Quando invece non si tratta di autocritica, ma di veri e propri pensieri negativi che ci oscurano la mente e ci indeboliscono, quello che io suggerisco sempre ai miei atleti è di non provare a lottare o scappare da questi pensieri, perchè tanto tornerebbero più forti di prima, ma individuare strategie che ti consentano di abbassare il volume, sovrastandolo con quello di pensieri più piacevoli.
Immaginatevi di star passando un infortunio e di essere ossessionati da tutta una serie di proiezioni negative come non poter tornare a gareggiare o non poter recuperare del tutto.
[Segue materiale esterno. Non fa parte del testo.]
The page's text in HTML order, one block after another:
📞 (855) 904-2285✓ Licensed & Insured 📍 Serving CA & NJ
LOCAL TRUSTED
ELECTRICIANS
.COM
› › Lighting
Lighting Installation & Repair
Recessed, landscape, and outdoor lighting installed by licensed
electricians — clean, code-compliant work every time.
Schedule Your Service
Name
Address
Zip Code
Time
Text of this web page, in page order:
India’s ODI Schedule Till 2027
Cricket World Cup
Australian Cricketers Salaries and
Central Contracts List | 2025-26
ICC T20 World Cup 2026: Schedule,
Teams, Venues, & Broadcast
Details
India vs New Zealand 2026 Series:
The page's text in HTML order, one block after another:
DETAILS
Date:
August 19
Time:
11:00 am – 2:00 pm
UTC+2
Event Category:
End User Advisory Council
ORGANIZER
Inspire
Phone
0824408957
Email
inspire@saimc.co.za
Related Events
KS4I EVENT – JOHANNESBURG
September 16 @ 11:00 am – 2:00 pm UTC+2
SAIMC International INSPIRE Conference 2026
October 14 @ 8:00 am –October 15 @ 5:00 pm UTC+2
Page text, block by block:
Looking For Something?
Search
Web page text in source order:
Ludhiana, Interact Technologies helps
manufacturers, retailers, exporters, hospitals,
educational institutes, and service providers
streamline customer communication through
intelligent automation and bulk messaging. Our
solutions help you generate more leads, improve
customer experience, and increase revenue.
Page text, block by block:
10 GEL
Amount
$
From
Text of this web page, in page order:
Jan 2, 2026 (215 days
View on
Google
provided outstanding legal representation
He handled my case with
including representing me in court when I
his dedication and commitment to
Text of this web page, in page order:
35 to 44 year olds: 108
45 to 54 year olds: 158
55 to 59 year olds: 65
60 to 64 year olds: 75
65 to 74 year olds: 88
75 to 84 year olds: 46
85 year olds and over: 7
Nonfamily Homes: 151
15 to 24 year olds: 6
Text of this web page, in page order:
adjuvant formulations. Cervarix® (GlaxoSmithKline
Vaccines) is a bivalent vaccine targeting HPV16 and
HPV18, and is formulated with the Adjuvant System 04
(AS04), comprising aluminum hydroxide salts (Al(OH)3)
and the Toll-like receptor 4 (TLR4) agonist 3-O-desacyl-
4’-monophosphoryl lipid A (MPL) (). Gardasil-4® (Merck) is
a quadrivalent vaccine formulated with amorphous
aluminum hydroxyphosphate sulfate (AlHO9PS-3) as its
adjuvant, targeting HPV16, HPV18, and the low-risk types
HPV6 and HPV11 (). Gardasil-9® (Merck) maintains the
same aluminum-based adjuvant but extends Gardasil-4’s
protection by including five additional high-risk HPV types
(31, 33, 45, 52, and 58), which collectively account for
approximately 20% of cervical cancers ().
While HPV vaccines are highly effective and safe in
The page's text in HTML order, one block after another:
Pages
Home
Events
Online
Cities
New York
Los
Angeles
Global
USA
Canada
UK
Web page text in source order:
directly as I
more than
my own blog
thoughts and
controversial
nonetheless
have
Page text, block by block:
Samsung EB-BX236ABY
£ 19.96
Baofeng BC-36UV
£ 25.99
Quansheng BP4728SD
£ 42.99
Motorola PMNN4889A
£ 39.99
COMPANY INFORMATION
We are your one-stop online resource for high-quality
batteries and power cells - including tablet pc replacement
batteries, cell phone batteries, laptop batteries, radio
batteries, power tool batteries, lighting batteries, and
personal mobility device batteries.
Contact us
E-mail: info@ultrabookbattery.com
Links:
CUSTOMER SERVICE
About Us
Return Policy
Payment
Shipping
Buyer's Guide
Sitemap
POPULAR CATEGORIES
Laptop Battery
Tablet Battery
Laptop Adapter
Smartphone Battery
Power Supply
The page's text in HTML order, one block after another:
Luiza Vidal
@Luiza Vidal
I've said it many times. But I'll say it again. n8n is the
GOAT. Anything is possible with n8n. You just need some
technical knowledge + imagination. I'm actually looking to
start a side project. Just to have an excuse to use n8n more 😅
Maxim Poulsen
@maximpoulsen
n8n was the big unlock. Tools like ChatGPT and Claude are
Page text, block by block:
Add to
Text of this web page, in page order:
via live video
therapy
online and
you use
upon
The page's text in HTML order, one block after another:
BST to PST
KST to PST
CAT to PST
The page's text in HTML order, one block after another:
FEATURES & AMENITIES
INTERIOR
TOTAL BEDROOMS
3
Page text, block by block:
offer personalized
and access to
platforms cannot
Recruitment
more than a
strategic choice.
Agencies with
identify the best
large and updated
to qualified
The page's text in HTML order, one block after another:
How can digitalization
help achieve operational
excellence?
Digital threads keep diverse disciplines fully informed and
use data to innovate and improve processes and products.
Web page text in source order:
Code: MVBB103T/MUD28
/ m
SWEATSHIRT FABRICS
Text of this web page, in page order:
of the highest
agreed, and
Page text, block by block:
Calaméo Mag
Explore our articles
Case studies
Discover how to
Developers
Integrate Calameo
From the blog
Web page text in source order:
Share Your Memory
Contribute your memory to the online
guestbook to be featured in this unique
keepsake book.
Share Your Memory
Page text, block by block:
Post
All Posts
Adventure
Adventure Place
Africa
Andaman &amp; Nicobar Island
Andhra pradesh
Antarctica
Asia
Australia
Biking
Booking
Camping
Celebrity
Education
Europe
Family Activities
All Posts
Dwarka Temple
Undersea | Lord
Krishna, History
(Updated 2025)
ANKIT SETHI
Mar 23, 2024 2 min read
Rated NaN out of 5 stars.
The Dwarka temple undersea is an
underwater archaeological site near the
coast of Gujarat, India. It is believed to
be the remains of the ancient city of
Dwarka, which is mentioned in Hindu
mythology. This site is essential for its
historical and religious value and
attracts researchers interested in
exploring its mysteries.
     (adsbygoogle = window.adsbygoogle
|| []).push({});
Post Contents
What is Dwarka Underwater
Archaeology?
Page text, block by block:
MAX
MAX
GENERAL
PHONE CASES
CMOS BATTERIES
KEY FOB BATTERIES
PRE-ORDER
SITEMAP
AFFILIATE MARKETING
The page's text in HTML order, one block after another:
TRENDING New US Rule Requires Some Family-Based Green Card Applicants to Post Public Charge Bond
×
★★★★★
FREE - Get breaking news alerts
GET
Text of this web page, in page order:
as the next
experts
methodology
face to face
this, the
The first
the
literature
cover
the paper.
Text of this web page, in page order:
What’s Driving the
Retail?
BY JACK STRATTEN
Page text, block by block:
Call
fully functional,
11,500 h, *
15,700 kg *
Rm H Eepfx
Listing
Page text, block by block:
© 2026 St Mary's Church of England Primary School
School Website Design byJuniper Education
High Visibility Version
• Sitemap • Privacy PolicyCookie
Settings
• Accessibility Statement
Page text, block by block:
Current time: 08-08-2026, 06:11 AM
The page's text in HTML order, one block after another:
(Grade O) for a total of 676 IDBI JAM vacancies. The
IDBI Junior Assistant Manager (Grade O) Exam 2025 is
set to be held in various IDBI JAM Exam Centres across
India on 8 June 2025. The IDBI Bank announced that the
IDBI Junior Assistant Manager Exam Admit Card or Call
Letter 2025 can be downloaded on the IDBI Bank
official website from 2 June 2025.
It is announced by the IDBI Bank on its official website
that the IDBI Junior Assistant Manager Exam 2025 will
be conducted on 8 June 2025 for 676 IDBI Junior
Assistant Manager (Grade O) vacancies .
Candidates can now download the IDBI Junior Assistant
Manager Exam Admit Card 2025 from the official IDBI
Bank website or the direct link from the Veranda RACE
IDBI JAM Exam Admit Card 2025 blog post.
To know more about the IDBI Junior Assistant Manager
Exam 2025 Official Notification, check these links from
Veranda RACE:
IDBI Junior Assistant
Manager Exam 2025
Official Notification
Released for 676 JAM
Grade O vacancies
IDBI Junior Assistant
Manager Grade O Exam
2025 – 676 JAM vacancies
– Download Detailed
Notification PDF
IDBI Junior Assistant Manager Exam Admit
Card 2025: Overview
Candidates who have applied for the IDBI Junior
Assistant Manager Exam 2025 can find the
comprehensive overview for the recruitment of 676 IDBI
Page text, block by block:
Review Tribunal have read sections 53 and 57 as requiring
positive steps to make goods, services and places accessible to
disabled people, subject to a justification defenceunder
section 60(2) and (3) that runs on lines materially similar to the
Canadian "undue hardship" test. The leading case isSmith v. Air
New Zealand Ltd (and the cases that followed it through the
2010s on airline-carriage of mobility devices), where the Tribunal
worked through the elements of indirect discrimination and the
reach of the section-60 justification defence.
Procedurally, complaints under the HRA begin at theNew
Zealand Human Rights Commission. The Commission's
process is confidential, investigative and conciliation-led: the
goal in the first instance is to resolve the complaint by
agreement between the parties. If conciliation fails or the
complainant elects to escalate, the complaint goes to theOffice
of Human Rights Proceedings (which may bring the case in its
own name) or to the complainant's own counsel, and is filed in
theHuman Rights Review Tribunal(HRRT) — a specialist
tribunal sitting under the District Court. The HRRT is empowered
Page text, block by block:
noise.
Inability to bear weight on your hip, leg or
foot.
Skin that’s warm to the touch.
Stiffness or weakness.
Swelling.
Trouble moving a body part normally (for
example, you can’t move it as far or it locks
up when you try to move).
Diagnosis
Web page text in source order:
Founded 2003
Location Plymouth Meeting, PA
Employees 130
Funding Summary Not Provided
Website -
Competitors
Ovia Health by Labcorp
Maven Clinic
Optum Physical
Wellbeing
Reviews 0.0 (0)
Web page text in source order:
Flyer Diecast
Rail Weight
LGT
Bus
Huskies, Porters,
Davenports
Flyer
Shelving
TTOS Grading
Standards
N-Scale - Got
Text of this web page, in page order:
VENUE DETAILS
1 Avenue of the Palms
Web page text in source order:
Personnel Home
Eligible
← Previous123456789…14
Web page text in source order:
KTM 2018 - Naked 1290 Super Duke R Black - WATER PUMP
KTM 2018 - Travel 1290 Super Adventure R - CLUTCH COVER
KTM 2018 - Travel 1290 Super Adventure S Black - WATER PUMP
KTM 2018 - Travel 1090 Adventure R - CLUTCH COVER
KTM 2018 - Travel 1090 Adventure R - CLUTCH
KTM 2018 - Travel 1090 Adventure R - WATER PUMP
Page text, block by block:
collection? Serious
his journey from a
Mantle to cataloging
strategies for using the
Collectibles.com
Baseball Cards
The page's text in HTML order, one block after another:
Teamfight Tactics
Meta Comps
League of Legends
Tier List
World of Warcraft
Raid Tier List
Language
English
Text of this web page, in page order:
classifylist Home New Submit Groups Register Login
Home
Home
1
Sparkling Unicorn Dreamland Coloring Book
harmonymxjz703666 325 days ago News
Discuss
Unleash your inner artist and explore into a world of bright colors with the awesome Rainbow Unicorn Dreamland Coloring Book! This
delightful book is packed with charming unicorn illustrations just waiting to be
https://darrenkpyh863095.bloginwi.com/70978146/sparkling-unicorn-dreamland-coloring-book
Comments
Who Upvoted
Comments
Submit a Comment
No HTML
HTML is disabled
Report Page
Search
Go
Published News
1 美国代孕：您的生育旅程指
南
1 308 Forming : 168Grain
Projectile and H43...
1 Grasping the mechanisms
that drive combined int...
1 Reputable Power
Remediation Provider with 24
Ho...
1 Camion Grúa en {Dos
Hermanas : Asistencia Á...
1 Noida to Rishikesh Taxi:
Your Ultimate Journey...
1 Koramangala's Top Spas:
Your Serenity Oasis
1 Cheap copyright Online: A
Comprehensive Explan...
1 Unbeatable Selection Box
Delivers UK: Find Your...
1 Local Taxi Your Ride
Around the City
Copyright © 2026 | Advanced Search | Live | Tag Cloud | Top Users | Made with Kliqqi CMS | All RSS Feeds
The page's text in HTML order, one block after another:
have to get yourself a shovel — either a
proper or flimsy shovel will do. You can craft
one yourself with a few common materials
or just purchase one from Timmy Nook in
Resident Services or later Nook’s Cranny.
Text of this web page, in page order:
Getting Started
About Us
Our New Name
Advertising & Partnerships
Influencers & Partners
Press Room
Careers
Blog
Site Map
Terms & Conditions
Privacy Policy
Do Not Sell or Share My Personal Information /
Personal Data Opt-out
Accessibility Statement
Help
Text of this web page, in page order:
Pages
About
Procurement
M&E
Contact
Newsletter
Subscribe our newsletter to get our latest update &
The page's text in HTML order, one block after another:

Ecco, in questi casi è indispensabile abbassare il volume di questi pensieri ossessivi e opprimenti, come se fosse il volume di una radio che sta passando un pezzo che non vi piace (il raggaeton per esempio 😂).
Ora, i pensieri non hanno la manopola del volume e quindi non resta che sovrastarli con qualcosa che sia più piacevole per noi, per esempio concentrandosi su attività che ci gratifichino.
Per dare un’idea chiara della potenza dei pensieri negativi, io faccio sempre questo esempio:
anni fa ho passato un periodo in Arizona con il mio compagno di allora e mentre stavamo attraversando il Grand Canyon National Park, io ero così ossessionata dalla discussione appena avuta con lui (che non ricordo assolutamente su cosa vertesse, tanto poco era importante), che il Grand Canyon è scomparso. Non l’ho visto, non me lo sono goduto, perché ero totalmente risucchiata nella mia spirale di pensieri ossessivi.
Questo esempio mi serve per sottolineare la portata distruttiva che questo tipo di pensieri possono avere: sono capaci di far scomparire il Grand Canyon.
Capite cosa intendo?
Per abbassare il loro volume, come dicevo sopra, è indispensabile rendersi conto di quanto siano invadenti e una volta presa consapevolezza, se non si possono sovrastare impegnandosi in altro, un’altra tecnica efficace è quella di fermarsi e respirare profondamente.
La tecnica della respirazione profonda, sulla quale istruisco gli atleti, la si può usare in molte
occasioni, ma nel caso dei pensieri negativi serve per abbassare il livello di allerta che scatena il nostro sistema nervoso simpatico, che si attiva in automatico nelle situazioni di stress e che risponde in modo autonomo, fuori dal nostro controllo, attivando il nostro corpo per una reazione detta “di attacco o fuga”, aumentando il battito cardiaco e liberando ormoni come il cortisolo.
Attraverso la respirazione profonda, è possibile interrompere questa attivazione automatica, inviando al sistema nervoso l’informazione che non siamo in pericolo e di conseguenza ridurre l’impatto paralizzante che certi pensieri possono scatenare.
Esistono altre tecniche per gestire pensieri negativi e critico interiore, ma direi che mi sono già
dilungata abbastanza e se qualcuno vuole approfondire l’argomento può scrivermi su Instagram o alla mail info@runningmindcoach.com.
Concludo tirando le somme di questo pippone e ripetendo che diventare consapevoli di questo tipo di pensieri o dialogo interiore è il primo passo per poterli gestire al meglio e convertirli in nostri alleati.
Conoscere il motivo per cui compaiono, sapere che il loro scopo è quello di proteggerci dai pericoli o di farci apprezzare dagli altri, ci permette di filtrare quello che di buono hanno da comunicarci, senza farci intrappolare dal loro ruolo demolitore.